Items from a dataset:
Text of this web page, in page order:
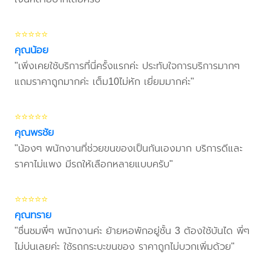
⭐⭐⭐⭐⭐
คุณน้อย
"เพิ่งเคยใช้บริการที่นี่ครั้งแรกค่ะ ประทับใจการบริการมากๆ
แถมราคาถูกมากค่ะ เต็ม10ไม่หัก เยี่ยมมากค่ะ"
⭐⭐⭐⭐⭐
คุณพรชัย
"น้องๆ พนักงานที่ช่วยขนของเป็นกันเองมาก บริการดีและ
ราคาไม่แพง มีรถให้เลือกหลายแบบครับ"
⭐⭐⭐⭐⭐
คุณทราย
"ชื่นชมพี่ๆ พนักงานค่ะ ย้ายหอพักอยู่ชั้น 3 ต้องใช้บันได พี่ๆ
ไม่บ่นเลยค่ะ ใช้รถกระบะขนของ ราคาถูกไม่บวกเพิ่มด้วย"
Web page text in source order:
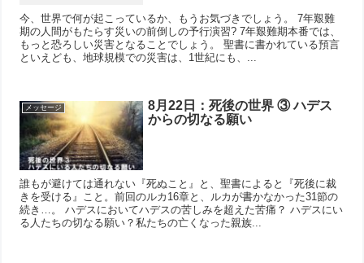
今、世界で何が起こっているか、もうお気づきでしょう。 7年艱難
期の人間がもたらす災いの前倒しの予行演習? 7年艱難期本番では、
もっと恐ろしい災害となることでしょう。 聖書に書かれている預言
といえども、地球規模での災害は、1世紀にも、...
メッセージ
8月22日：死後の世界 ③ ハデス
からの切なる願い
誰もが避けては通れない『死ぬこと』と、聖書によると『死後に裁
きを受ける』こと。前回のルカ16章と、ルカが書かなかった31節の
続き…。 ハデスにおいてハデスの苦しみを超えた苦痛？ ハデスにい
る人たちの切なる願い？私たちの亡くなった親族...
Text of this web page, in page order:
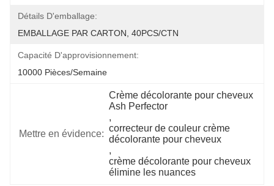
Détails D'emballage:
EMBALLAGE PAR CARTON, 40PCS/CTN
Capacité D'approvisionnement:
10000 Pièces/semaine
Mettre en évidence:
Crème décolorante pour cheveux
Ash Perfector
,
correcteur de couleur crème
décolorante pour cheveux
,
crème décolorante pour cheveux
élimine les nuances
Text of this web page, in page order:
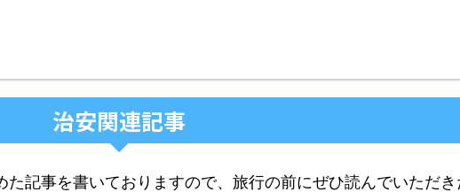
治安関連記事
記事を書いておりますので、旅行の前にぜひ読んでいただ
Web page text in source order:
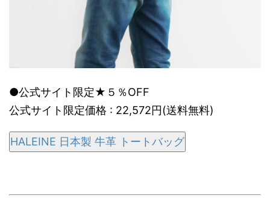
●公式サイト限定★５％OFF
公式サイト限定価格 : 22,572円(送料無料)
HALEINE 日本製 牛革 トートバッグ
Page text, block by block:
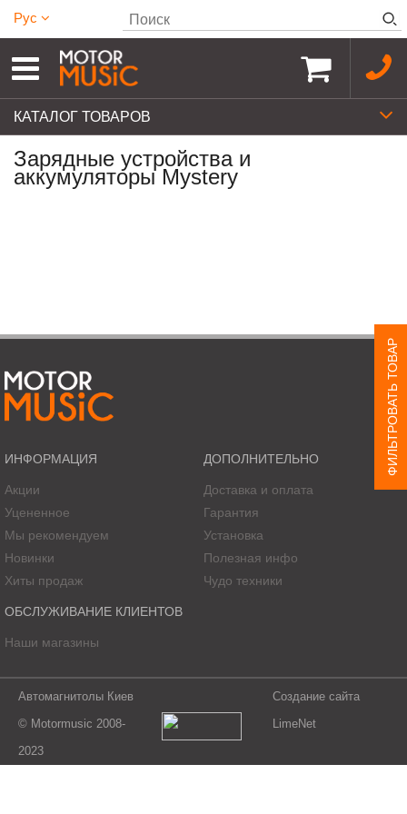
Рус
КАТАЛОГ ТОВАРОВ
ФИЛЬТРОВАТЬ ТОВАР
Зарядные устройства и
аккумуляторы Mystery
ИНФОРМАЦИЯ
Акции
Уцененное
Мы рекомендуем
Новинки
Хиты продаж
ДОПОЛНИТЕЛЬНО
Доставка и оплата
Гарантия
Установка
Полезная инфо
Чудо техники
ОБСЛУЖИВАНИЕ КЛИЕНТОВ
Наши магазины
Автомагнитолы Киев
© Motormusic 2008-
2023
Создание сайта
LimeNet
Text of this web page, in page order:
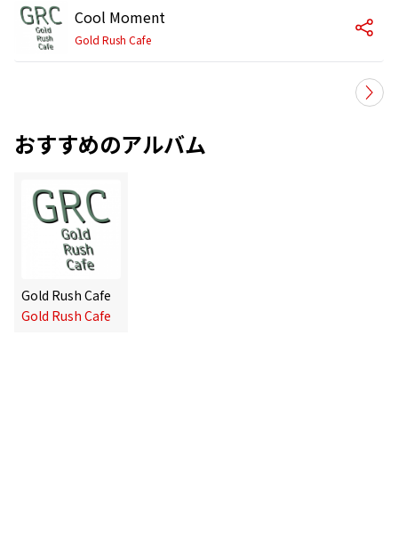
Cool Moment
Gold Rush Cafe
おすすめのアルバム
Gold Rush Cafe
Gold Rush Cafe
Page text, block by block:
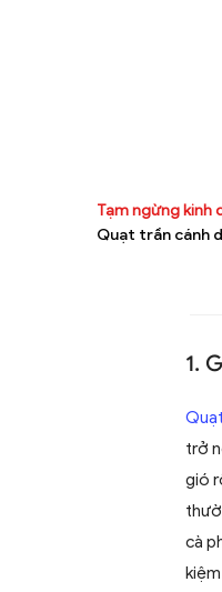
Tạm ngừng kinh
Quạt trần cánh
1.
trở
gió
cà

AIM OF THE EXERCISE: The records above are to be set down exactly as written, with no images.

TASK RESPONSE:
Text of this web page, in page order:
⭐⭐⭐⭐⭐
คุณน้อย
"เพิ่งเคยใช้บริการที่นี่ครั้งแรกค่ะ ประทับใจการบริการมากๆ
แถมราคาถูกมากค่ะ เต็ม10ไม่หัก เยี่ยมมากค่ะ"
⭐⭐⭐⭐⭐
คุณพรชัย
"น้องๆ พนักงานที่ช่วยขนของเป็นกันเองมาก บริการดีและ
ราคาไม่แพง มีรถให้เลือกหลายแบบครับ"
⭐⭐⭐⭐⭐
คุณทราย
"ชื่นชมพี่ๆ พนักงานค่ะ ย้ายหอพักอยู่ชั้น 3 ต้องใช้บันได พี่ๆ
ไม่บ่นเลยค่ะ ใช้รถกระบะขนของ ราคาถูกไม่บวกเพิ่มด้วย"
Web page text in source order:
今、世界で何が起こっているか、もうお気づきでしょう。 7年艱難
期の人間がもたらす災いの前倒しの予行演習? 7年艱難期本番では、
もっと恐ろしい災害となることでしょう。 聖書に書かれている預言
といえども、地球規模での災害は、1世紀にも、...
メッセージ
8月22日：死後の世界 ③ ハデス
からの切なる願い
誰もが避けては通れない『死ぬこと』と、聖書によると『死後に裁
きを受ける』こと。前回のルカ16章と、ルカが書かなかった31節の
続き…。 ハデスにおいてハデスの苦しみを超えた苦痛？ ハデスにい
る人たちの切なる願い？私たちの亡くなった親族...
Text of this web page, in page order:
Détails D'emballage:
EMBALLAGE PAR CARTON, 40PCS/CTN
Capacité D'approvisionnement:
10000 Pièces/semaine
Mettre en évidence:
Crème décolorante pour cheveux
Ash Perfector
,
correcteur de couleur crème
décolorante pour cheveux
,
crème décolorante pour cheveux
élimine les nuances
Text of this web page, in page order:
治安関連記事
記事を書いておりますので、旅行の前にぜひ読んでいただ
Web page text in source order:
●公式サイト限定★５％OFF
公式サイト限定価格 : 22,572円(送料無料)
HALEINE 日本製 牛革 トートバッグ
Page text, block by block:
Рус
КАТАЛОГ ТОВАРОВ
ФИЛЬТРОВАТЬ ТОВАР
Зарядные устройства и
аккумуляторы Mystery
ИНФОРМАЦИЯ
Акции
Уцененное
Мы рекомендуем
Новинки
Хиты продаж
ДОПОЛНИТЕЛЬНО
Доставка и оплата
Гарантия
Установка
Полезная инфо
Чудо техники
ОБСЛУЖИВАНИЕ КЛИЕНТОВ
Наши магазины
Автомагнитолы Киев
© Motormusic 2008-
2023
Создание сайта
LimeNet
Text of this web page, in page order:
Cool Moment
Gold Rush Cafe
おすすめのアルバム
Gold Rush Cafe
Gold Rush Cafe
Page text, block by block:
Tạm ngừng kinh
Quạt trần cánh
1.
trở
gió
cà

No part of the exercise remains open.